Quando lo zio Joe lo porta a teatro a vedere Anything Goes di Cole Porter, s’innamora dei musical di Broadway, catturato per sempre dal fascino dello spettacolo. Ma sin dai banchi di scuola fondamentale è la scoperta della comicità : «Non ero molto alto, quasi tutti gli altri bambini in classe erano più grandi di me, quindi avevo bisogno di un’arma per difendermi. Quell’arma si rivelò essere la comicità. Riuscii a farmi accettare, a far sì che mi fosse permesso andarmene in giro con ragazzini più grandi di me perché li facevo ridere».
Il romanzo di formazione del futuro comico si avvia quando nel ’40, appena quattordicenne, viene assunto in uno degli alberghi della Borscht Belt, la catena dei monti Catskill, a un centinaio di chilometri a nord della Grande Mela, dove si esibiscono tutti i grandi nomi dello show-business. Non si lascia sfuggire l’occasione di sostituire uno degli attori della commedia della sera, conquistando il pubblico con la sua disarmante spontaneità. Alla fine del ’47 l’incontro che gli cambia la vita è quello con Sid Caesar, che debutta come comico al Capocabana di New York: «La sua comicità era assolutamente diversa da tutte le altre. Quella sera, nel suo monologo fece la satira di un film di guerra dove impersonava sia il pilota americano di bella presenza che quello tedesco dall’aria malvagia. I suoni e le cadenze che imitava erano impressionanti: il motore dell’aereo, la mitragliatrice, la voce dell’eroe e quella, gutturale e folle, del cattivo». Tra i due la sintonia è immediata.
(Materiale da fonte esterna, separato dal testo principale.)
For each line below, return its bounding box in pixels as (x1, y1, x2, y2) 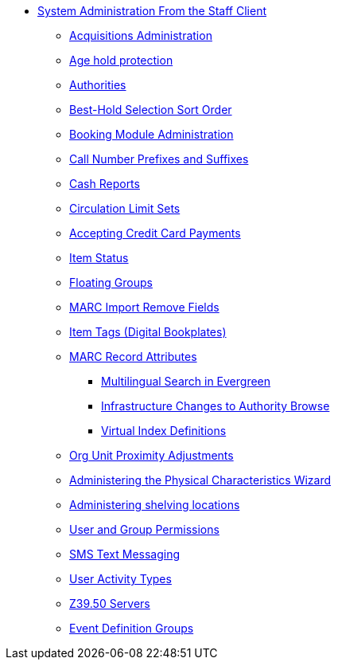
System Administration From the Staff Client (37, 4, 266, 18)
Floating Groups (69, 276, 153, 289)
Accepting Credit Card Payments (69, 226, 241, 240)
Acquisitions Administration (69, 29, 212, 42)
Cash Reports (69, 177, 140, 190)
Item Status (69, 251, 129, 264)
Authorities (69, 78, 126, 92)
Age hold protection (69, 53, 173, 67)
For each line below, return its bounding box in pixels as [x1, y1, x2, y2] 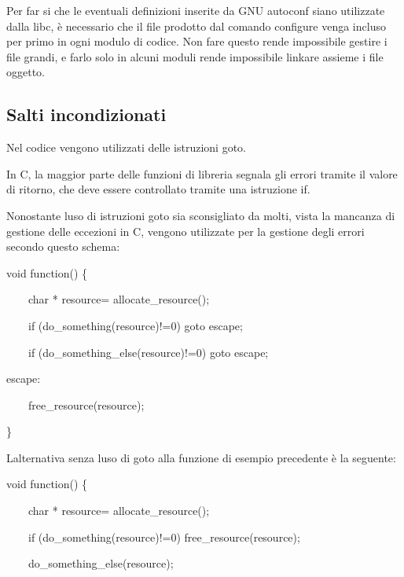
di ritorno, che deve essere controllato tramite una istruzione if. [6, 181, 310, 197]
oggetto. [6, 64, 45, 80]
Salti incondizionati [6, 102, 167, 127]
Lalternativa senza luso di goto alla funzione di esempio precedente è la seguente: [6, 449, 396, 465]
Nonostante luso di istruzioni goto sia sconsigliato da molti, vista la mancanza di [6, 207, 395, 223]
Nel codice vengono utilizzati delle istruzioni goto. [6, 139, 247, 156]
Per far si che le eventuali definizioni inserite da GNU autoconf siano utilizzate [6, 2, 385, 18]
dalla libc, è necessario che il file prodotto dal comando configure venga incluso [6, 17, 386, 34]
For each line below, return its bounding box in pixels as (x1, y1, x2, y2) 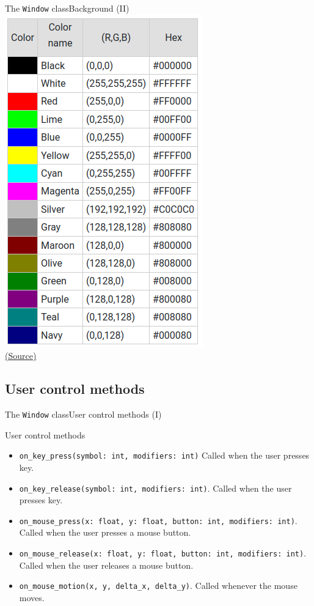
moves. (19, 591, 45, 604)
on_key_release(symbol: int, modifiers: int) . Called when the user (19, 481, 292, 494)
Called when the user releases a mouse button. (19, 558, 194, 571)
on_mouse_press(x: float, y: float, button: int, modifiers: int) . (19, 514, 298, 527)
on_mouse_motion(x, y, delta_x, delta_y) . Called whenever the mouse (19, 579, 298, 592)
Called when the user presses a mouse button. (19, 526, 191, 539)
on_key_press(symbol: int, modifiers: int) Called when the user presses (19, 449, 310, 462)
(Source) (5, 349, 37, 362)
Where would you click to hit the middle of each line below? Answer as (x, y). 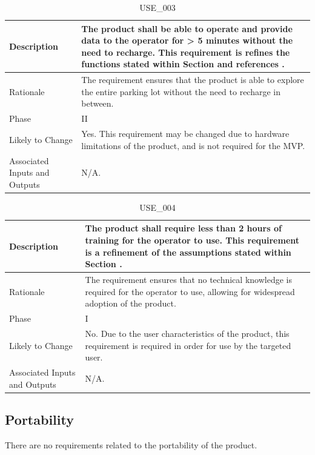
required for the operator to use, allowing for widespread (190, 291)
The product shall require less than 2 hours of (183, 228)
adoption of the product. (131, 303)
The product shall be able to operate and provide (187, 28)
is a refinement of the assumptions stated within (188, 252)
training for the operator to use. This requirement (192, 240)
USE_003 (157, 7)
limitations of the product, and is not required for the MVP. (193, 145)
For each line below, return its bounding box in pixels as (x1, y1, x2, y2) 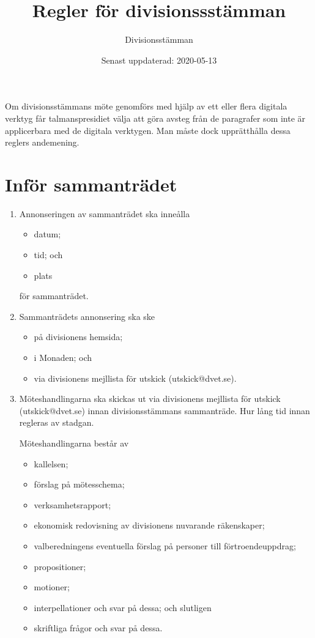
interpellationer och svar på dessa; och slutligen (34, 601, 212, 614)
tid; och (34, 248, 63, 261)
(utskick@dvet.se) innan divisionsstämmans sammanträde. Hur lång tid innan (19, 404, 310, 417)
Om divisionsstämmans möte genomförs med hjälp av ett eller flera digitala (5, 100, 287, 113)
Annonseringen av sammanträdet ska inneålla (19, 207, 190, 220)
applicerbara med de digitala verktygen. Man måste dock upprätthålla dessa (5, 124, 291, 136)
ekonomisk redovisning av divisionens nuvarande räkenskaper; (34, 519, 265, 532)
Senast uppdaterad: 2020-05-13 (101, 53, 217, 66)

Quando nel ’50 diventa il protagonista di Your Show of Shows, il celebre spettacolo televisivo del sabato sera della NBC, Sid lo vuole nello staff di scrittura assieme a Mel Tolkin e Lucille Kallen, a cui si aggiungerà Carl Reiner. Le canzoni, le danze, i balletti, gli sketch comici, le pantomime, un ospite nuovo ogni settimana, sono questi gli ingredienti dell’enorme successo dello show. I monologhi di Sid, i numeri del Professor Tedesco, le parodie dei film diventano di puntata in puntata i cavalli di battaglia di Mel autore televisivo. La gavetta del gagman continua con gli altri spettacoli dell’amico, da Caesar’s Hour (1954), a cui collabora anche Woody Allen, a Sid Caesar Invites You (1958).
Negli anni Sessanta la sua popolarità si affida a L’uomo di 2000 anni, il disco realizzato con Carl Reiner, singolare conferma della comicità demenziale perfezionata nella lunga gavetta del battutista, che rimbalza a più riprese in tv fino alle frequenti apparizioni al Tonight Show di Johnny Carson. È in questo periodo che incontra per la prima volta Anne Bancroft, la grandissima attrice di teatro, da Anna dei miracoli a Madre Coraggio, oltre che di cinema e di televisione, destinata a entrare nell’immaginario per l’intramontabile personaggio della Signora Robinson di Il laureato (1967) di Mike Nichols. Nel ’64, l’anno in cui Anne e Mel si sposano, la serie Get Smart – micidiale parodia degli agenti segreti che al cinema dominano il box-office – s’impone perché punta sull’irriducibile idiozia dell’imbranato protagonista.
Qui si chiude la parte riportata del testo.